Posted on Thu, Feb 08 2018 02:52
by William
Joined on Sun, Nov 24 2002, USA, Posts 4979

"dubstep' and 'gangrene style' principles with arpeggiators and Cine-Ork.

Be that as it may, I have to repeat -reluctantly- that the most original of all must be Hans (again, no pun); Koyaanisqatsi being the closest archetype I can think of (no comparison obviously...) - Errikos

Errikos, I love Cine-Ork and in fact use it regularly.  

What does that mean about "Hans"?   Run that past me again with a slight decrease of irony though I know that is counter to your most basic nature.

Posted on Fri, Feb 09 2018 01:18
by Errikos
Joined on Tue, Jun 12 2007, Posts 1005

Hans is absolutely original in that there are no precedents in orchestral music for his symphonic tripe. The reason of course is that nobody writing orchestral music builds a work the way a teenager builds a song on a sequencer: First lay down the beat and bass dude (2nd violins spiccati and low strings) , then some basic harmony (brass pads, choirs), and then some basic melody (characterless meandering 1st violins lines etc.). Even in the works of the pioneers of 'Minimal' music, harmonic movement is intentionally not too sophisticated, however rhythm and orchestration are accomplished. Glass is the least sophisticated of that bunch (hence the reference) but, like I said, no comparison.

Hans is original (and abominable and otherwise unimaginative), but never forget how much help from actual professionals he's got. Every musical ork copying him (because it's retardedly easy) should quit and work at the original KFC instead (see posts above).

If you can't notate/MIDI it yourself, it's NOT your music!

In these modern days to be vulgar, illiterate, common and vicious, seems to give a man a marvelous infinity of rights that his honest fathers never dreamed of. - Oscar Wilde
Posted on Fri, Feb 09 2018 05:57
by agitato
Joined on Mon, Jun 22 2015, Posts 299

What upsets me is not just Hans's "style"  (which is so well described by Errikos), but the fact that just about every television series or documentary has copied this style. I was watching 'Planet earth II'. While the documentary itself is amazingly well done, the music was a big let down. It was all about taikos and spiccatos, alternatine between tonic and domionant two note repetitions.

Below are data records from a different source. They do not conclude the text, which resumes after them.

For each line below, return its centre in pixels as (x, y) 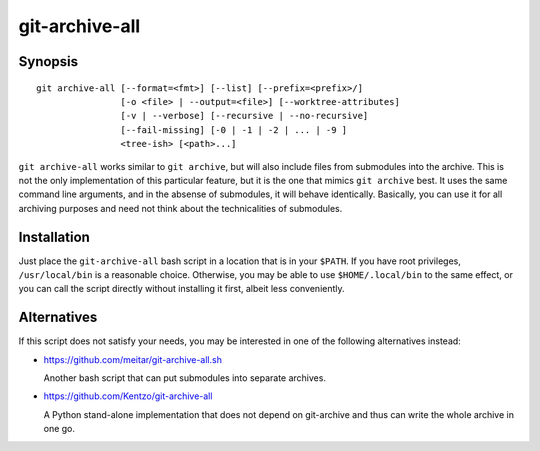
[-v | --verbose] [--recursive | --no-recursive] (244, 116)
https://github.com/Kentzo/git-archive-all (128, 396)
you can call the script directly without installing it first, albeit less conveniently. (181, 289)
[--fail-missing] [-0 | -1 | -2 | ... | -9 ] (234, 129)
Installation (54, 236)
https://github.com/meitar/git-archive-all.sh (132, 359)
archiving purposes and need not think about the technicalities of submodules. (180, 208)
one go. (59, 429)
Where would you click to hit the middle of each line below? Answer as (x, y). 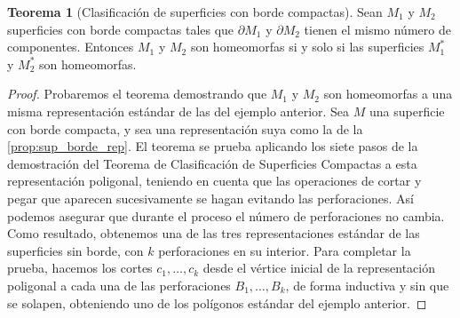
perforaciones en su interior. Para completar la (285, 250)
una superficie (407, 111)
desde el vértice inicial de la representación (319, 268)
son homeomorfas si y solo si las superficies (307, 47)
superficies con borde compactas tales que (121, 29)
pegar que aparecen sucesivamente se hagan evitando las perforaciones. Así (210, 198)
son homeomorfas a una (388, 94)
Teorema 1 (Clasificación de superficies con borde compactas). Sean (195, 12)

Any child could write with a sequencer and with no knowledge of harmony.  I hear the same music all around in movies and TV. So banal and trite and stupid.

Anand Kumar
Posted on Fri, Feb 09 2018 10:49
by mh-7635
Joined on Wed, Aug 04 2004, Posts 162

Oh feck, I just know I am putting myself in the firing line here, but whatever - it's all good fun eh chaps!

The Zimmer bashing has the ring of truth about it when it comes to the technical side of his music, but to my ears, he has actually produced some very decent tunes and emotive cues over the years, in fact some great music, perfectly suited to its medium. Errikos has pointed out (and so have I in the past) that he IS an original and that counts for a lot of his success and the incessant aping in every teenage bedroom in the world. Of course, what has also counted in his success is the fact that his style is popular with producers and directors and his CV, bolstered by his track record, is very impressive.

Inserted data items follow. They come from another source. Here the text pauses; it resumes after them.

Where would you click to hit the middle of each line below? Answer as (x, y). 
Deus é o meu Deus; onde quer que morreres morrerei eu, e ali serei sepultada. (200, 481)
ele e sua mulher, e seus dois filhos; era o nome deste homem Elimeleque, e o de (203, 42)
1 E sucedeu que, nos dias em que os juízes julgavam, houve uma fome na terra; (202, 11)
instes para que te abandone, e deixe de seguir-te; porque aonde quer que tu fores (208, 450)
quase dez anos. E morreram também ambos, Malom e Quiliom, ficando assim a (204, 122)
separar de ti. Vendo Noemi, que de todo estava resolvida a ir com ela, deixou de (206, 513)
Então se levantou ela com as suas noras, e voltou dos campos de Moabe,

He is not JW or BH as I'm sure he would admit, he is a different paradigm in non-digetic music and one that is (sadly -see I am on your sides!!) more in tune with the present zietgeist - if only  because of the accessibility and ubiquity of the techniques he uses in those damn bedrooms.

I'd rather rail against the internet and how it has devalued music in all senses (monetary, aesthetically and technically) than against HZ...but perhaps that's a digression.

Be gentle.....

Posted on Fri, Feb 09 2018 15:34
by William
Joined on Sun, Nov 24 2002, USA, Posts 4979

"he has actually produced some very decent tunes..."  mh-7635

What are those? 

Posted on Fri, Feb 09 2018 20:00
by mh-7635
Joined on Wed, Aug 04 2004, Posts 162

William, you are going to give me  a hiding to nothing and as it is all subjective, I shan't bother.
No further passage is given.